What a blood plasma-for-profit clinic means for public health care
[ http://www.macleans.ca/society/what-a-b ... eath-care/ ]
The federal government has quietly approved a plasma-for-profit clinic in Saskatoon, drawing fiery criticism from politicians, scientists and patients
Anne Kingston January 14, 2017
Three days before Christmas 2016, jingly seasonal music fills the air at Canadian Plasma Resources (CPR) in Saskatoon, located in a non-descript building in a quiet industrial stretch. In one direction, a strip of pawn shops; in the other, the Saskatchewan Polytechnic. Prospective donors are greeted by an artificial Christmas tree, a Purell dispenser and screening restrictions: medications they can’t be taking, that they must be between 17 and 61 years of age and weigh at least 50 kg. They’ll need SIN documentation, proof of a current fixed address, and government-issued photo ID. A young man is filling out a 42-question donor form, with queries from “At any time since 1977, have you received money or drugs for sex?” to “Are you aware of a diagnosis of Creutzfeldt-Jakob disease among any of your blood relatives (parent, child, sibling)?” Another 21 questions will be reviewed during a nurse’s examination.
Inside, the plasmapheresis room betrays no hint of holiday bustle: only four of 34 reclining chairs are occupied—three women and a man, all middle-aged. A TV plays overhead as straw-coloured plasma courses through tubes. A staff member ferries plastic containers filled with the golden liquid—the protein- and antibody-rich component remaining after white and red blood cells, platelets and other cellular components are removed—to the back for processing and freezing. For their time, typically an hour and a half, donors receive a $25 Visa gift certificate—or they can donate that amount to a charity for a tax receipt. Unlike full blood, which can be donated every two months (three for women), plasma can be given weekly. Frequent CPR donors are eligible for bonuses; “Super Hero Rewards” members qualify for monthly draws with quarterly draws for “silver” and “gold” donors with “prizes valued at over $2,000.” CPR’s recruitment techniques include social media and ads in university bathrooms. The location now has 800 registered donors, only 30 per cent of their 2,500-donor target, says CEO Barzin Bahardoust.

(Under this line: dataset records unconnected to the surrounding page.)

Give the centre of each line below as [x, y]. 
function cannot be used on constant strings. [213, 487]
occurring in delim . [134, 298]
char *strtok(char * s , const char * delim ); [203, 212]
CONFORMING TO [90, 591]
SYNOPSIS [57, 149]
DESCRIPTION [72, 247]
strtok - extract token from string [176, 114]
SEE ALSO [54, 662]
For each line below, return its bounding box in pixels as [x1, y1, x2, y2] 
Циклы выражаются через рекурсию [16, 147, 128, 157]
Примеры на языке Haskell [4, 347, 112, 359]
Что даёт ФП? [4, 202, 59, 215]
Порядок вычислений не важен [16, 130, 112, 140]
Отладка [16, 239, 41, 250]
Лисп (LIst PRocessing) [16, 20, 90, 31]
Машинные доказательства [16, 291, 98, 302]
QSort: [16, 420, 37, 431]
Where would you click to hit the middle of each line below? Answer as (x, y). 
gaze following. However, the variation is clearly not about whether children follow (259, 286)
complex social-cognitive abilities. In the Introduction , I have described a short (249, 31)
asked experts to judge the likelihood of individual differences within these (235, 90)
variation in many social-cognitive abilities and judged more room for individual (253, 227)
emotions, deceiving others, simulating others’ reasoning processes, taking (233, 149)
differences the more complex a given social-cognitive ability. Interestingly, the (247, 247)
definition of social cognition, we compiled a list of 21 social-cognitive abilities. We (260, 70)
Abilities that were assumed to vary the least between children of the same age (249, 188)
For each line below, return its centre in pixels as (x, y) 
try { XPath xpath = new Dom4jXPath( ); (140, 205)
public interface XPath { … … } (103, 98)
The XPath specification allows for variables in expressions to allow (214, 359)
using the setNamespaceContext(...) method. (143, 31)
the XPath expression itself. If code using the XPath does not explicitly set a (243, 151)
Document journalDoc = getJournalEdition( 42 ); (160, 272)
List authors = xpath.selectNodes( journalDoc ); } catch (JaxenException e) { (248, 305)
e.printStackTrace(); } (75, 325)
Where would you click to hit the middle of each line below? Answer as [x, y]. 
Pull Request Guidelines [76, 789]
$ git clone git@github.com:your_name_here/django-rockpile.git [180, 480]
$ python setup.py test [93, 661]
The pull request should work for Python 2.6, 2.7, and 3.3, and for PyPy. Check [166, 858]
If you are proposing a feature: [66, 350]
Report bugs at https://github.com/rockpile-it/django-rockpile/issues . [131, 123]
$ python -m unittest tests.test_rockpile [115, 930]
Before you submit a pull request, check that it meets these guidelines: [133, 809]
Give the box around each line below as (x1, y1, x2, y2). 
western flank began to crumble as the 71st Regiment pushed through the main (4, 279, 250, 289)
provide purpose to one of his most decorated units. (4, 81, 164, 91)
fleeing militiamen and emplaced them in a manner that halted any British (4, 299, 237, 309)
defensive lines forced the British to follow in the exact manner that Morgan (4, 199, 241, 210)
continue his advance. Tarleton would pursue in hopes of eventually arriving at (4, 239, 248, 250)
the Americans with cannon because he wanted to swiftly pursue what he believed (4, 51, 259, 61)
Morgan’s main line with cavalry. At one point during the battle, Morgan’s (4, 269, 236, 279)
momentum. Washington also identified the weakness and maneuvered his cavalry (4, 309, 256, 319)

Canadian Plasma Resources is not Canada’s first paid plasma operator: the former Cangene in Winnipeg has paid for plasma with a rare antibody since the 1970s, and more recently has been collecting regular plasma. But the cascade of events surrounding CPR’s ill-fated entry into the Ontario market in 2013 put it in the crosshairs. CPR’s proposed locations, next to a Toronto men’s shelter and Hamilton methadone clinic, led to a public outcry and 2014 provincial legislation banning payment for blood products passed unanimously; Quebec has had a similar law since 1994. Police raids of CPR’s Toronto location and its threat to sue the provincial government, made headlines. Health Canada’s licensing of CPR’s Saskatchewan location in February 2016—and its proposed entry into New Brunswick this year and British Columbia thereafter, with stated plans to have 10 centres operational by 2020—has divided not only provinces, but patient groups and politicians as it exposes the backroom politics and economics that course through the once-public Canadian blood system.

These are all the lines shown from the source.